(Records from a data collection)
···
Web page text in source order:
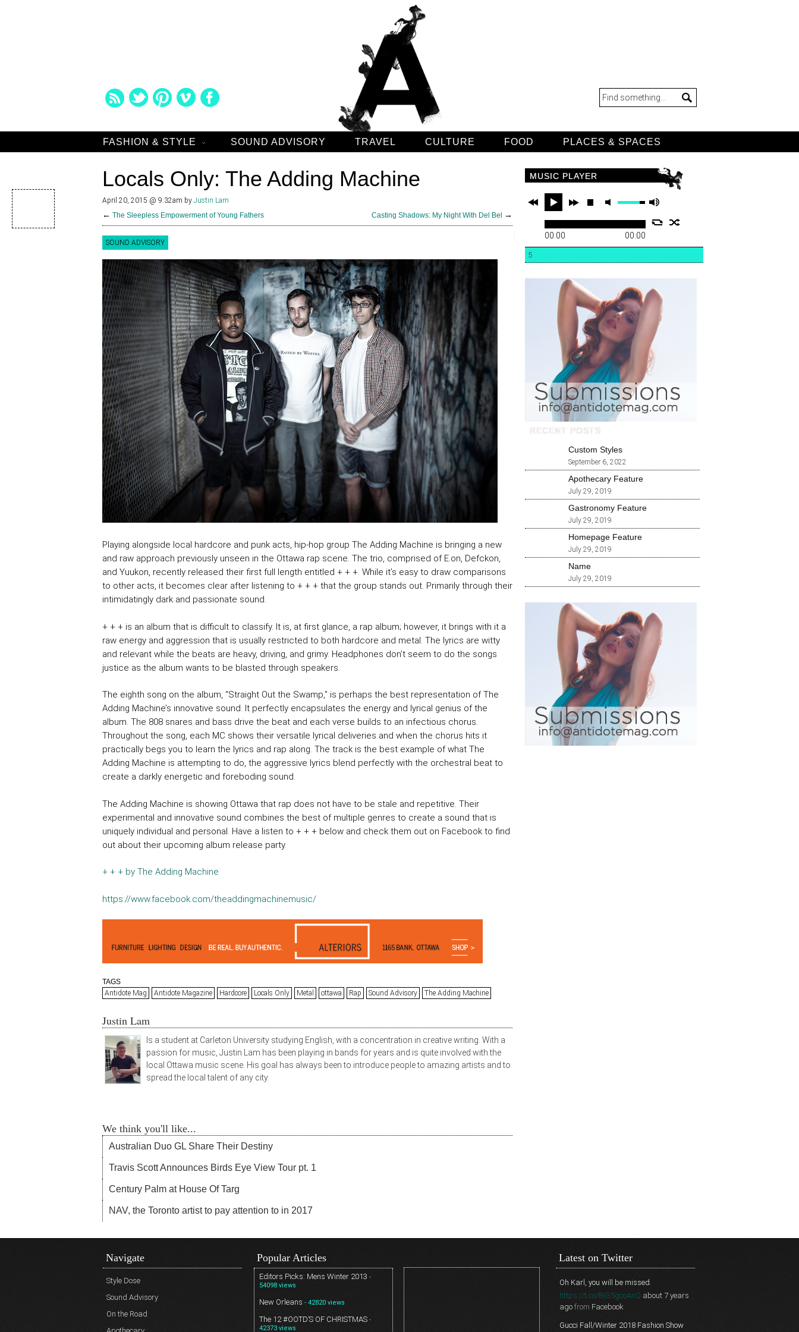
FASHION & STYLE SOUND ADVISORY TRAVEL CULTURE FOOD PLACES & SPACES
Locals Only: The Adding Machine
April 20, 2015 @ 9:32am by Justin Lam
← The Sleepless Empowerment of Young Fathers Casting Shadows: My Night With Del Bel →
SOUND ADVISORY
Playing alongside local hardcore and punk acts, hip-hop group The Adding Machine is bringing a new
and raw approach previously unseen in the Ottawa rap scene. The trio, comprised of E.on, Defckon,
and Yuukon, recently released their first full length entitled + + +. While it’s easy to draw comparisons
to other acts, it becomes clear after listening to + + + that the group stands out. Primarily through their
intimidatingly dark and passionate sound.
+ + + is an album that is difficult to classify. It is, at first glance, a rap album; however, it brings with it a
raw energy and aggression that is usually restricted to both hardcore and metal. The lyrics are witty
and relevant while the beats are heavy, driving, and grimy. Headphones don’t seem to do the songs
justice as the album wants to be blasted through speakers.
The eighth song on the album, “Straight Out the Swamp,” is perhaps the best representation of The
Adding Machine’s innovative sound. It perfectly encapsulates the energy and lyrical genius of the
album. The 808 snares and bass drive the beat and each verse builds to an infectious chorus.
Throughout the song, each MC shows their versatile lyrical deliveries and when the chorus hits it
practically begs you to learn the lyrics and rap along. The track is the best example of what The
Adding Machine is attempting to do, the aggressive lyrics blend perfectly with the orchestral beat to
create a darkly energetic and foreboding sound.
The Adding Machine is showing Ottawa that rap does not have to be stale and repetitive. Their
experimental and innovative sound combines the best of multiple genres to create a sound that is
uniquely individual and personal. Have a listen to + + + below and check them out on Facebook to find
out about their upcoming album release party.
+ + + by The Adding Machine
https://www.facebook.com/theaddingmachinemusic/
TAGS
Antidote Mag
Antidote Magazine Hardcore Locals Only Metal ottawa Rap Sound Advisory The Adding Machine
Justin Lam
Is a student at Carleton University studying English, with a concentration in creative writing. With a
passion for music, Justin Lam has been playing in bands for years and is quite involved with the
local Ottawa music scene. His goal has always been to introduce people to amazing artists and to
spread the local talent of any city.
We think you'll like...
Australian Duo GL Share Their Destiny
Travis Scott Announces Birds Eye View Tour pt. 1
Century Palm at House Of Targ
NAV, the Toronto artist to pay attention to in 2017
MUSIC PLAYER
00:00 00:00
5
RECENT POSTS
Custom Styles
September 6, 2022
Apothecary Feature
July 29, 2019
Gastronomy Feature
July 29, 2019
Homepage Feature
July 29, 2019
Name
July 29, 2019
Navigate
Style Dose
Sound Advisory
On the Road
Popular Articles
Editors Picks: Mens Winter 2013 -
54098 views
New Orleans - 42820 views
The 12 #OOTD’S OF CHRISTMAS -
42373 views
Latest on Twitter
Oh Karl, you will be missed.
https://t.co/BjG5gcoAnQ about 7 years
ago from Facebook
Gucci Fall/Winter 2018 Fashion Show
···
▶ **The task**:
The records above must be returned exactly, with each picture omitted.

▶ **Task output**:
Web page text in source order:
FASHION & STYLE SOUND ADVISORY TRAVEL CULTURE FOOD PLACES & SPACES
Locals Only: The Adding Machine
April 20, 2015 @ 9:32am by Justin Lam
← The Sleepless Empowerment of Young Fathers Casting Shadows: My Night With Del Bel →
SOUND ADVISORY
Playing alongside local hardcore and punk acts, hip-hop group The Adding Machine is bringing a new
and raw approach previously unseen in the Ottawa rap scene. The trio, comprised of E.on, Defckon,
and Yuukon, recently released their first full length entitled + + +. While it’s easy to draw comparisons
to other acts, it becomes clear after listening to + + + that the group stands out. Primarily through their
intimidatingly dark and passionate sound.
+ + + is an album that is difficult to classify. It is, at first glance, a rap album; however, it brings with it a
raw energy and aggression that is usually restricted to both hardcore and metal. The lyrics are witty
and relevant while the beats are heavy, driving, and grimy. Headphones don’t seem to do the songs
justice as the album wants to be blasted through speakers.
The eighth song on the album, “Straight Out the Swamp,” is perhaps the best representation of The
Adding Machine’s innovative sound. It perfectly encapsulates the energy and lyrical genius of the
album. The 808 snares and bass drive the beat and each verse builds to an infectious chorus.
Throughout the song, each MC shows their versatile lyrical deliveries and when the chorus hits it
practically begs you to learn the lyrics and rap along. The track is the best example of what The
Adding Machine is attempting to do, the aggressive lyrics blend perfectly with the orchestral beat to
create a darkly energetic and foreboding sound.
The Adding Machine is showing Ottawa that rap does not have to be stale and repetitive. Their
experimental and innovative sound combines the best of multiple genres to create a sound that is
uniquely individual and personal. Have a listen to + + + below and check them out on Facebook to find
out about their upcoming album release party.
+ + + by The Adding Machine
https://www.facebook.com/theaddingmachinemusic/
TAGS
Antidote Mag
Antidote Magazine Hardcore Locals Only Metal ottawa Rap Sound Advisory The Adding Machine
Justin Lam
Is a student at Carleton University studying English, with a concentration in creative writing. With a
passion for music, Justin Lam has been playing in bands for years and is quite involved with the
local Ottawa music scene. His goal has always been to introduce people to amazing artists and to
spread the local talent of any city.
We think you'll like...
Australian Duo GL Share Their Destiny
Travis Scott Announces Birds Eye View Tour pt. 1
Century Palm at House Of Targ
NAV, the Toronto artist to pay attention to in 2017
MUSIC PLAYER
00:00 00:00
5
RECENT POSTS
Custom Styles
September 6, 2022
Apothecary Feature
July 29, 2019
Gastronomy Feature
July 29, 2019
Homepage Feature
July 29, 2019
Name
July 29, 2019
Navigate
Style Dose
Sound Advisory
On the Road
Popular Articles
Editors Picks: Mens Winter 2013 -
54098 views
New Orleans - 42820 views
The 12 #OOTD’S OF CHRISTMAS -
42373 views
Latest on Twitter
Oh Karl, you will be missed.
https://t.co/BjG5gcoAnQ about 7 years
ago from Facebook
Gucci Fall/Winter 2018 Fashion Show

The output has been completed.